Philippine Supreme Court Jurisprudence > Year 1955 > November 1955 Decisions > G.R. No. L-5746 November 29, 1955 - PEOPLE OF THE PHIL. v. JUAN JUMAUAN

098 Phil 1:




PHILIPPINE SUPREME COURT DECISIONS

FIRST DIVISION

[G.R. No. L-5746. November 29, 1955.]

THE PEOPLE OF THE PHILIPPINES, Plaintiff-Appellee, v. JUAN JUMAUAN alias JUANCHO JUMAUAN, Defendant-Appellant.

Solicitor General Ambrosio Padilla and Assistant Solicitor General Esmeraldo Umali, for Appellee.

Ramon P. Aviado, for Appellant.


SYLLABUS


1. CRIMINAL LAW; MURDER; WHEN THERE IS TREACHERY. — The killing was qualified by treachery where it appears that the first blow, which was mortal was delivered quite suddenly while the victim had his back toward his assailant and not knowing that he would be attacked.

2. ID.; AGGRAVATING CIRCUMSTANCE OF CRUELTY, WHEN NOT CONSIDERED. — The aggravating circumstance of cruelty should not be taken into account, for although the deceased received thirteen wounds in all, there is no showing that appellant deliberately and inhumanly increased the suffering of the deceased. (People v. Dayog, 49 Phil., 423; People v. Aguinaldo, 55 Phil. 610.)


D E C I S I O N


REYES, A., J.:


This is an appeal from a conviction for murder.

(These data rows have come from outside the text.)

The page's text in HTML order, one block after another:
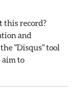
this record?
and
"Disqus" tool
aim to
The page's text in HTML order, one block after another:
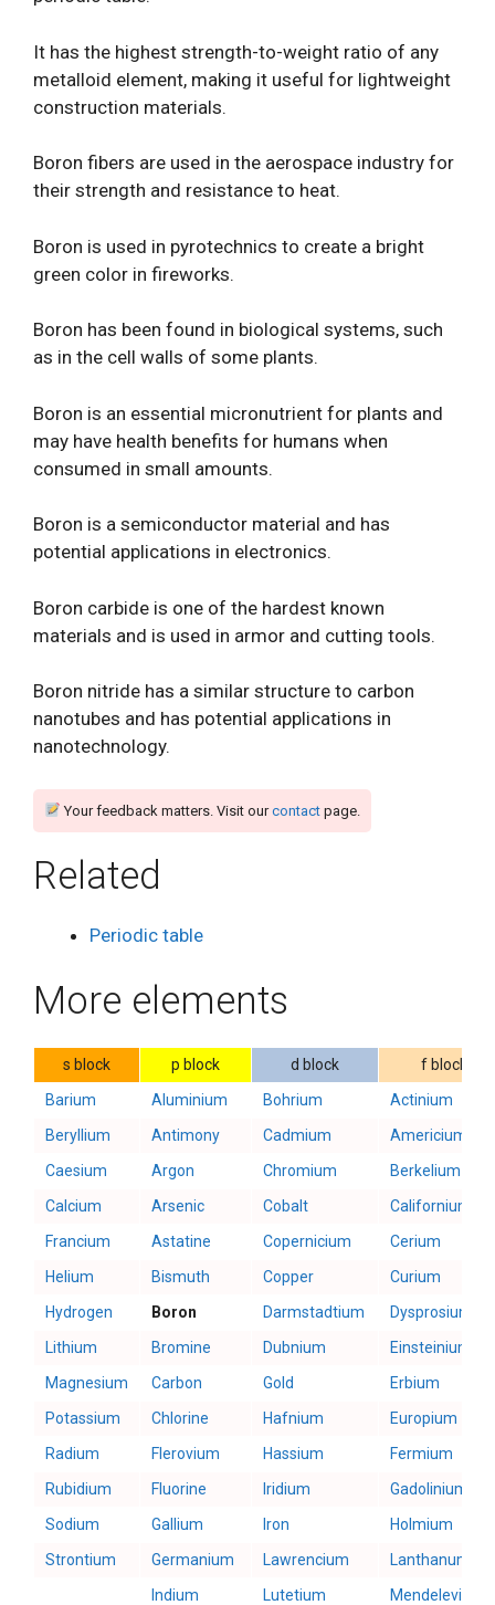
It has the highest strength-to-weight ratio of any
metalloid element, making it useful for lightweight
construction materials.
Boron fibers are used in the aerospace industry for
their strength and resistance to heat.
Boron is used in pyrotechnics to create a bright
green color in fireworks.
Boron has been found in biological systems, such
as in the cell walls of some plants.
Boron is an essential micronutrient for plants and
may have health benefits for humans when
consumed in small amounts.
Boron is a semiconductor material and has
potential applications in electronics.
Boron carbide is one of the hardest known
materials and is used in armor and cutting tools.
Boron nitride has a similar structure to carbon
nanotubes and has potential applications in
nanotechnology.
Your feedback matters. Visit ourcontactpage.
Related
Periodic table
More elements
s block p block d block
f block
Barium
Aluminium Bohrium
Actinium
Beryllium
Antimony Cadmium
Americium
Caesium
Argon Chromium
Berkelium
Calcium
Arsenic Cobalt
Californium
Francium
Astatine Copernicium
Cerium
Helium
Bismuth Copper
Curium
Hydrogen
Boron Darmstadtium
Dysprosium
Lithium
Bromine Dubnium
Einsteinium
Magnesium
Carbon Gold
Erbium
Potassium
Chlorine Hafnium
Europium
Radium
Flerovium Hassium
Fermium
Rubidium
Fluorine Iridium
Gadolinium
Sodium
Gallium Iron
Holmium
Strontium
Germanium Lawrencium
Lanthanum
Indium
Lutetium
Mendelevium
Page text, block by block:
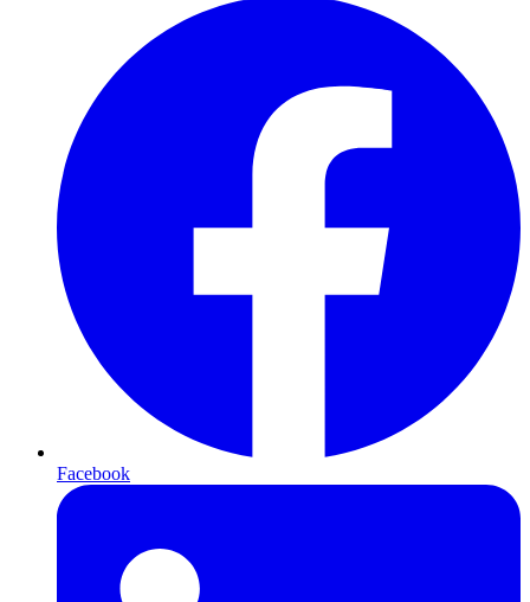
Facebook
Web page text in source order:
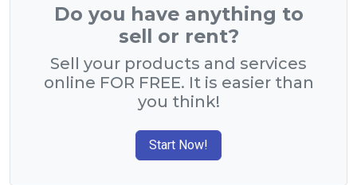
Do you have anything to
sell or rent?
Sell your products and services
online FOR FREE. It is easier than
you think!
Start Now!
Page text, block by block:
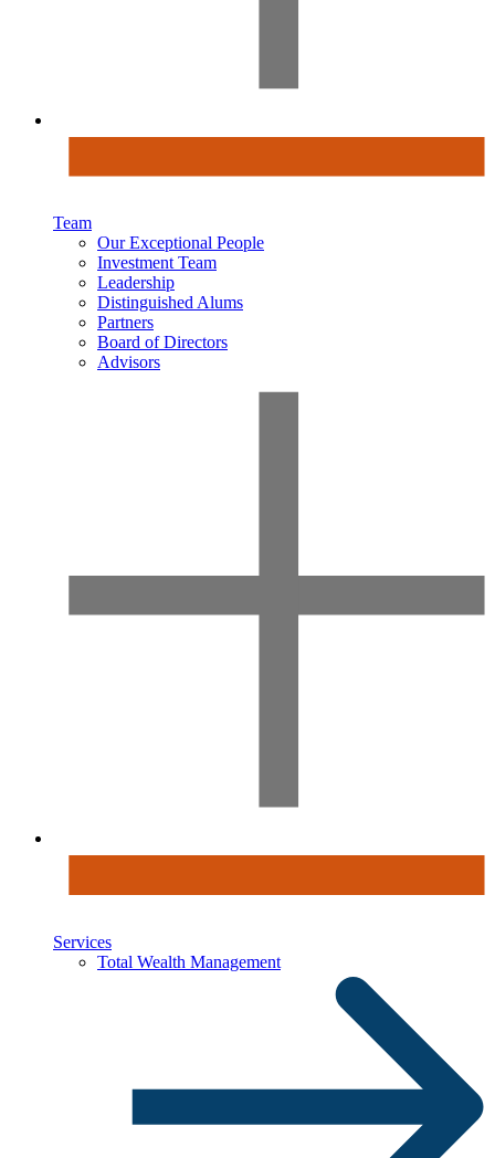
Team
Our Exceptional People
Investment Team
Leadership
Distinguished Alums
Partners
Board of Directors
Advisors
Services
Total Wealth Management

We gather from the evidence that the murdered man, Antonio Parreño, was the owner and driver of a passenger truck plying between the barrios of Caduhaan and Sicaba in the municipality of Cadiz, Negros Occidental. In one of the trips of the truck in the morning of September 27, 1951, a woman passenger who had placed her bundle of rattan under the driver’s seat forgot to pick it up when she got off, and informed that another passenger, the herein appellant, had taken the rattan with him upon getting off at Sicaba, Parreño had himself accompanied by his conductor, Ricaredo de Mateo, and his helper, Julie Dorliac, to appellant’s house in that barrio after the last trip of the truck in the evening of that day. On the way to appellant’s house, Parreño and his companions met Manuel Olvido, lessee of the coconut grove through which they had to pass, who, on learning where they were going, loaned them his flashlight as the night was dark. Upon arrival at appellant’s house, Parreño called and he was told to come up. This he did, leaving his two companions downstairs. Once inside the house, Parreño asked appellant, in the presence of the latter’s wife, why he took the bundle of rattan when it was not his. Appellant protested that the rattan belonged to him, and when Parreño admonished him to return what was not his, he raised his voice and said: "If I would not return that rattan, then what?" Parreño replied that it was up to appellant and then stood up and started to leave. But as soon as he had crossed the door and stepped into the balcony, appellant, who had followed him unnoticed, snatched a bolo from the rafter of the house and struck him with it in the back of the neck. Parreño staggered and reeled and, just as he was about to fall, appellant gave him another blow, hitting him in the face. At this juncture, Parreño’s two companions, who, from where they stood, could see through the open door what was going on upstairs because the house was lighted and its floor was only waist-high from the ground, ran away, shouting for help, and one of them reported the incident to the barrio lieutenant.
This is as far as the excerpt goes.